I smiled. “I’m young, hot, and rich as sin. I’m fine sticking around for a while.”

“If you say so,” he said in response, taking another gulp of his beer. “You know there’s nothing to keep them from killing you when you enter their domain.”

My mind flashed back to the other night. I’d gone farther, given myself over to their dominance more than I ever have before, and it was so unlike me. And I was pushing it more and more lately, preferring the thrill of fear to the boredom and nothingness that filled most of my emotional life. 

“Not your concern,” I said, keeping my eyes on his.


I wanted him. I’d have to be both blind and dead not to. I smiled. “I’d like to alter our deal a little.”

He shrugged. “Since we haven’t made a deal yet, let’s hear what you’ve got.”

“One night in my bed. Plus the other stuff you offered.”

He’d been raising his glass to his lips and paused.

And then the bastard laughed.

“Something’s funny?” I asked, hearing the iciness in my own voice.
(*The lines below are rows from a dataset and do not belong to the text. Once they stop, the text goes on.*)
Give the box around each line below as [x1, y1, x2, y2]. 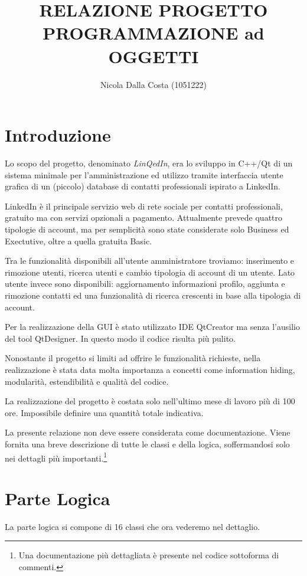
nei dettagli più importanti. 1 [5, 450, 107, 464]
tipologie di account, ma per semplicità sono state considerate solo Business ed [5, 223, 289, 235]
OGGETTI [108, 44, 199, 68]
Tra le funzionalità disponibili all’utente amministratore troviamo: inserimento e [5, 254, 295, 267]
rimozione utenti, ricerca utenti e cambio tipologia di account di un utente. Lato [5, 266, 295, 278]
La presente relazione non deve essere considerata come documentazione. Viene [5, 426, 290, 438]
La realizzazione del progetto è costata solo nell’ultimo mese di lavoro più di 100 [5, 395, 295, 407]
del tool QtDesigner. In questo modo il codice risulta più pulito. [5, 332, 236, 344]
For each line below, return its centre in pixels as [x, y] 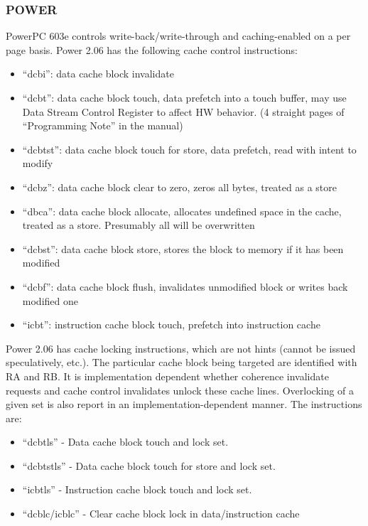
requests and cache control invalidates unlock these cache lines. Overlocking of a [180, 390]
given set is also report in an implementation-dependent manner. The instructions [184, 404]
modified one [50, 300]
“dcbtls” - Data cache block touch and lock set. [125, 442]
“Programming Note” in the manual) [103, 125]
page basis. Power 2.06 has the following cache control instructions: [152, 49]
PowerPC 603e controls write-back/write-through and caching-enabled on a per [178, 36]
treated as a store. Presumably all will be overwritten [139, 225]
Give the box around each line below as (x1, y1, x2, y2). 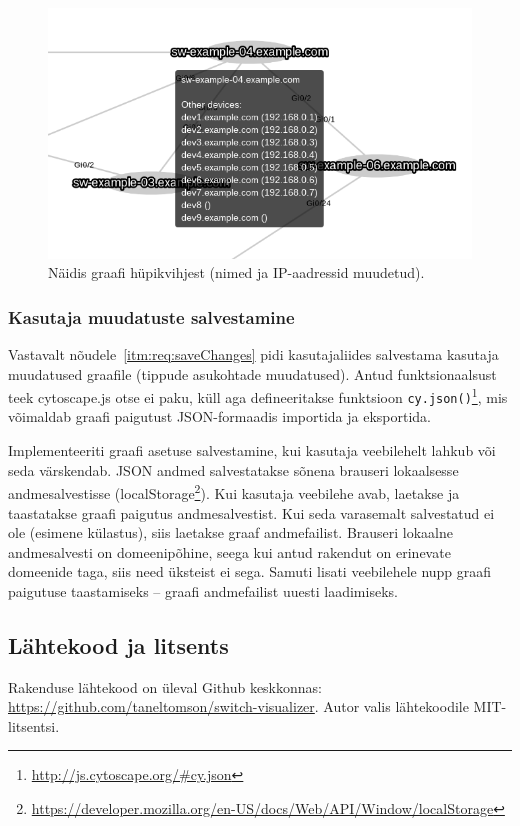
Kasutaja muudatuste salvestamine (8, 304, 295, 329)
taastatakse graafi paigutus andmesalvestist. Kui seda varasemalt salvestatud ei (8, 502, 495, 523)
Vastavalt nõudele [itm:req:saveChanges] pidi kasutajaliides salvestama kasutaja (8, 343, 499, 364)
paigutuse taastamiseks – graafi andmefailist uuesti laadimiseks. (8, 580, 398, 601)
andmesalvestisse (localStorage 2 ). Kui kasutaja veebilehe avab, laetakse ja (8, 480, 460, 503)
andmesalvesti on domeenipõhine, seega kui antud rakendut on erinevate (8, 541, 451, 562)
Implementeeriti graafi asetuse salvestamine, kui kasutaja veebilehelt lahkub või (8, 440, 496, 461)
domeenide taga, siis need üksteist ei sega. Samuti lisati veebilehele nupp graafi (8, 561, 492, 582)
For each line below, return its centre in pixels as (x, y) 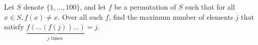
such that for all (210, 7)
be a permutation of (145, 7)
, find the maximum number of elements (171, 16)
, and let (93, 7)
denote (34, 7)
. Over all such (80, 16)
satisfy (14, 27)
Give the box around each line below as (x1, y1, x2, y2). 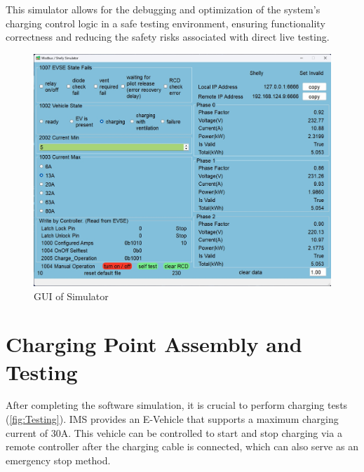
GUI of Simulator (34, 288, 109, 303)
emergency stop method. (6, 452, 111, 467)
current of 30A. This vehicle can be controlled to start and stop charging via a (6, 425, 342, 440)
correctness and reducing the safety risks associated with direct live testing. (6, 29, 330, 44)
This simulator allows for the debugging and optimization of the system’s (6, 2, 321, 16)
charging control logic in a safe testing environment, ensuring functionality (6, 15, 325, 30)
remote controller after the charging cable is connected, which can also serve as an (6, 439, 358, 454)
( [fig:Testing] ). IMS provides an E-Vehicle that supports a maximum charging (6, 412, 339, 426)
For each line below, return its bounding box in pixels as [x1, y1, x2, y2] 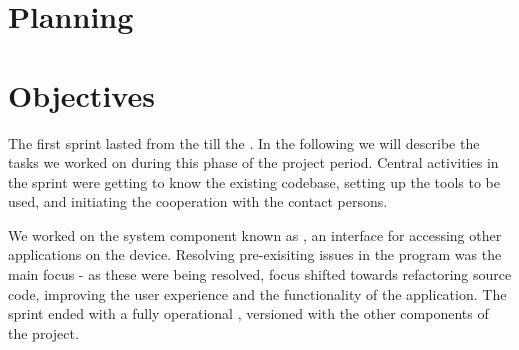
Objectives [8, 74, 155, 115]
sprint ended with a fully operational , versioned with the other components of [8, 303, 489, 324]
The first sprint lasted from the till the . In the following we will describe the [8, 132, 480, 153]
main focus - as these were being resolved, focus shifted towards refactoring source [8, 264, 512, 285]
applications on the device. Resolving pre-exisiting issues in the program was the [8, 244, 502, 265]
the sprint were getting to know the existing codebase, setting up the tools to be [8, 171, 500, 192]
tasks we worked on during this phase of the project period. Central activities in [8, 152, 499, 173]
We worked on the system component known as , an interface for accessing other [8, 224, 502, 245]
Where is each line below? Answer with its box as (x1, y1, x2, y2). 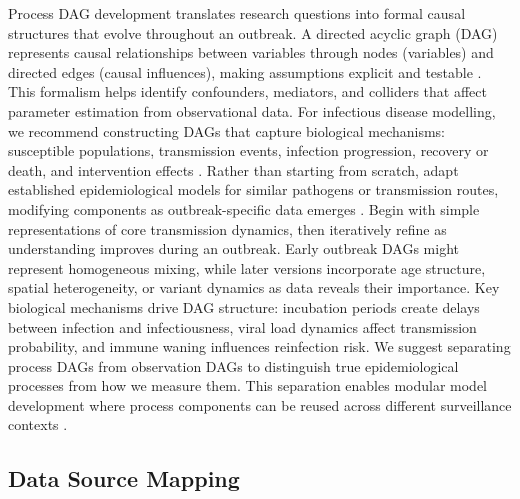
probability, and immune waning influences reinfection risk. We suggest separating (8, 336, 511, 357)
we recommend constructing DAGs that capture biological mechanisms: (8, 120, 446, 141)
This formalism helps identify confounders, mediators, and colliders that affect (8, 81, 487, 102)
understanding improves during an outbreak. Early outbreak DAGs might (8, 238, 459, 259)
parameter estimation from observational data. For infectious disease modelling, (8, 100, 496, 121)
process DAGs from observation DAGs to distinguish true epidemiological (8, 355, 459, 376)
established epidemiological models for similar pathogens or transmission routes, (8, 179, 499, 200)
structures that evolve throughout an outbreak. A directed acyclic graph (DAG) (8, 22, 498, 43)
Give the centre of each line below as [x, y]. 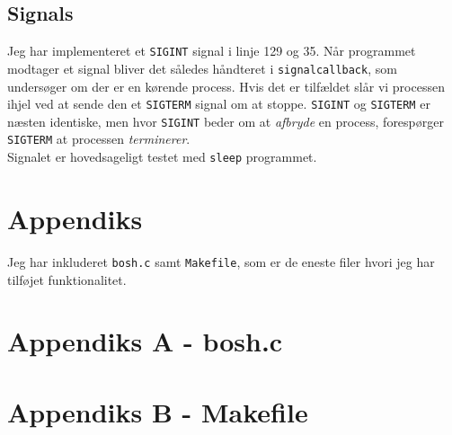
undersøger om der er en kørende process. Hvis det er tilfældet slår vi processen [226, 86]
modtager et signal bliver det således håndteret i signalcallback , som [202, 68]
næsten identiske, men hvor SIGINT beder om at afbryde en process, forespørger [226, 121]
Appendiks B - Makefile [158, 411]
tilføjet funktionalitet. [67, 279]
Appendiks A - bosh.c [145, 341]
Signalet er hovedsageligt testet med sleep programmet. [162, 157]
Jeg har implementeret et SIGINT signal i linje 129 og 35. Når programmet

Which only made him laugh harder, then he gulped down the rest of his beer and signaled the bartender for another.



“I’m a half-million dollar screw. I’m so putting that on my resume,” he said.

“It’s not— I…” I spluttered, and he chuckled more. “It’s the other things you offered too. I admit that you have contacts I don’t,” I said smoothly, knowing it was a lie. I didn’t give a shit about his contacts.  “And while I’m not really looking for more clients it wouldn’t be a bad thing to hear when something interesting comes up.” I sipped my drink. “That just sweetens the deal.”

He sighed, giving the bartender a few more bills when he brought his beer. 

“You know you want to,” I said, regaining some of my composure.

“Crazily enough, not every man you meet is going to want to sleep with you,” he said, meeting my gaze before taking another gulp of beer.

“That’s a lie. The straight ones always want me. And you do too,” I said.

He set his glass down and looked me dead in the eyes. “Do I? Do I really? Look real close, Serena.”

And I did. He was calm. Cool. Not even a little bit flustered or unsure around me. No sign that he was trying not to stare. He hadn’t even tried to touch me.

What the fuck.

I looked at him in stony silence, and he kept his eyes on mine, taking another drink of his beer. 

“So?” he asked.

I didn’t answer. 

“So it’s clear: I don’t want you. I tend to like my women to have a soul. I want to get this woman out of her deal so she can have her life back. In return, I’ll steer good clients your way and help you research their cases whenever you ask. I know you only want the ones who can pay. Those types never hire me, because they think I’m a joke. But I hear things. And I’m good at my job.”

“So I have heard,” I finally said, knocking back the rest of my drink. The truth was, I didn’t give a fuck about his client or his supposed help in any future jobs I took.

I just knew that he made me feel something. Irritation, mostly. Curiosity. I knew I was grasping at straws, desperate for something new in my life.

“Fine. Bring her to my office on Monday,” I said, giving him another look. I took one of my cards out of my purse and wrote my personal number on the back, the one no one other than my mother and a couple of my cousins had. I tossed the card in front of him and slipped off the barstool, then walked out of the bar.

The bastard didn’t even watch me go. I got a little giddy at how irritated I felt knowing that. For now, it was enough. It was something in the vast nothingness, and that was more than I’d had an hour ago.